亀と獣

ある日の午後、タートルズの隠れ家。
昨夜から風邪をこじらせてしまったゆきは、今朝起きるとすっかり喉をやられてしまい、声を出すと「かさ……す……」と空気の漏れるような音しか出なくなっていた。

「あぅ……(みんな、おはよう……)」

リビングのソファに毛布をかぶって縮こまっているゆきを見つけ、一番に気づいたのはラファエロだった。

「おい、ゆき! まだ喉が痛いのか? お湯持ってきたぞ、それともハチミツなめるか!?」
相変わらずの全開すぎる過保護っぷりで甲斐甲斐しく世話を焼くラファエロに、ゆきは申し訳なさそうに首を横に振る。

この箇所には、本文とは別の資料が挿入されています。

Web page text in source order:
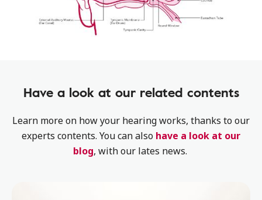
Have a look at our related contents
Learn more on how your hearing works, thanks to our
experts contents. You can also have a look at our
blog, with our lates news.
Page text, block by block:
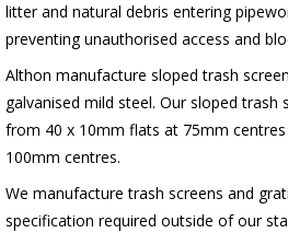
litter and natural debris entering
preventing unauthorised access and
Althon manufacture sloped trash
galvanised mild steel. Our sloped trash
from 40 x 10mm flats at 75mm
100mm centres.
We manufacture trash screens and
specification required outside of our
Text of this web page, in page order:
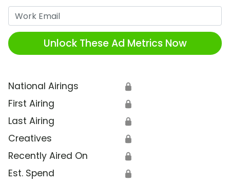
Unlock These Ad Metrics Now
National Airings 🔒
First Airing 🔒
Last Airing 🔒
Creatives 🔒
Recently Aired On 🔒
Est. Spend 🔒

「声が出ないの……ごめんね、心配かけて……」と、口パクで懸命に伝えようとするゆき。
しかし、普段から声のトーンを気にする余裕もなく、焦って早口になってしまっているため、ラファエロは眉をハの字にして頭を抱えてしまった。

「くそっ、何て言ってるのか全然分かんねぇ……! ドナテロォオオオッ!! ゆきがなんか喋ってるけど聞き取れねぇから早く来てくれ!!」

ラファエロのいつもの大声の叫び声を聞きつけて、ラボからタブレットを片手にドナテロがのっそりとやってきた。

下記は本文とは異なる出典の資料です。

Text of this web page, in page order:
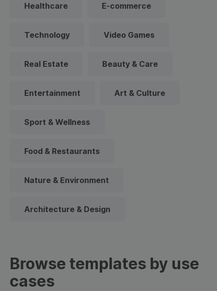
Healthcare E-commerce
Technology Video Games
Real Estate Beauty & Care
Entertainment Art & Culture
Sport & Wellness
Food & Restaurants
Nature & Environment
Architecture & Design
Browse templates by use
cases
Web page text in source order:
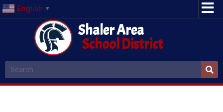
English ▼
Shaler Area
School District
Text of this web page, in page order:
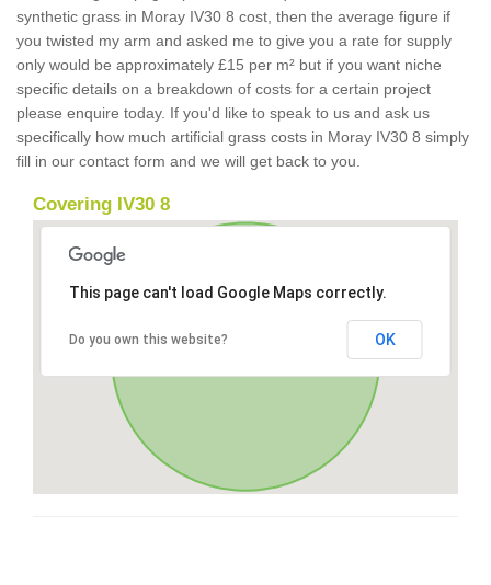
synthetic grass in Moray IV30 8 cost, then the average figure if
you twisted my arm and asked me to give you a rate for supply
only would be approximately £15 per m² but if you want niche
specific details on a breakdown of costs for a certain project
please enquire today. If you'd like to speak to us and ask us
specifically how much artificial grass costs in Moray IV30 8 simply
fill in our contact form and we will get back to you.
Covering IV30 8
This page can't load Google Maps correctly.
Do you own this website? OK

「もう、ラフィ。そんな大声出さなくても聞こえてるよ。……で、ゆきちゃんがどうかしたの?」

ドナテロは呆れ顔でため息をつきつつ、ゆきの前に歩み寄った。
ゆきは「あのね、声が出ないの。みんなに迷惑かけちゃうから、筆談用のボードを探そうと思って……」と、再び必死の口パクで訴えかける。

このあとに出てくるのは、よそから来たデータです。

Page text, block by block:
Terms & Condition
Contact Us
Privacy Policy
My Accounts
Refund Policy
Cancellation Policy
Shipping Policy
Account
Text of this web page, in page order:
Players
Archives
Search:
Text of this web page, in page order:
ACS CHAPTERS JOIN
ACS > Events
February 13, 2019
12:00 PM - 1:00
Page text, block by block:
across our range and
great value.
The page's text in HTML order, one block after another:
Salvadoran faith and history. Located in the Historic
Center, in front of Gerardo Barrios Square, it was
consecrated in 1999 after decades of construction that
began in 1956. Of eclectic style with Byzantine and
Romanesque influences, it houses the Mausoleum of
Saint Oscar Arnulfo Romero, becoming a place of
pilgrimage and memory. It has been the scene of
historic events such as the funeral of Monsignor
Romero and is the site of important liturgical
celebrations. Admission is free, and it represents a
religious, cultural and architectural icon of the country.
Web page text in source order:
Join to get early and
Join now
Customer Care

ラファエロが「おい、やっぱり口パクじゃさっぱり分からんぞ……?」と首を傾げる横で、ドナテロはタブレットを脇に挟み、フッと余裕の笑みを浮かべた。

「ん? なんだ、そんなことかい?」
「え……?」
「そんなの、僕にとっては朝飯前さ。――『声が出ないの、みんなに迷惑かけちゃうから、筆談用のボードを探そうと思って……』って言ったんだろ?」

ドナテロがサラリと言いのけた瞬間、ゆきは目を見開いてびくりと固まった。

「なっ……!? どうして分かったの……!?」
「驚いたな、お前、一言も声出てなかったぞ!?」ラファエロも目を剥いてドナテロを凝視する。

ドナテロは得意げにメガネを押し上げた。
「ふっふっふ、甘いね二人とも。僕たちニンジャは、戦闘中のアイコンタクトや暗号通信だけじゃなく、遠くからの読唇術だって基本のスキルなのさ。しかもゆきちゃんの場合、口の動きがすごく素直ですっごく読みやすいんだよね」

「す、すごすぎる……!」
ゆきが尊敬の眼差しを向けると、ドナテロは「ま、任せといてよ。今の君と意思疎通を図るなんて、僕にかかれば楽勝だよ」と頼もしく親指を立てて見せた。

「なんだと……? じゃあ、こいつが何考えてるか俺にも分かるか?」
面白くなさそうに腕を組んだラファエロが、ゆきの顔を覗き込む。

ゆきはちょっと意地悪な笑みを浮かべ、ドナテロに聞こえないように、しかしラファエロにだけはっきりと読めるように、ゆっくりと口を動かした。

――『ラフは、心配性のお母さんみたい』

「……っ!! おい、誰がお母さんだ誰がぁっ!!」

図星を突かれたラファエロが真っ赤になって抗議の声を上げ、それを見てマイキーが「あはは、ラフィ母さんだー!」と茶化し、レオナルドが笑いながら加勢する。
声が出なくても、ドナテロの完璧な読唇術と相変わらず賑やかな家族のおかげで、ゆきの心は温かい笑い声で満たされていくのだった。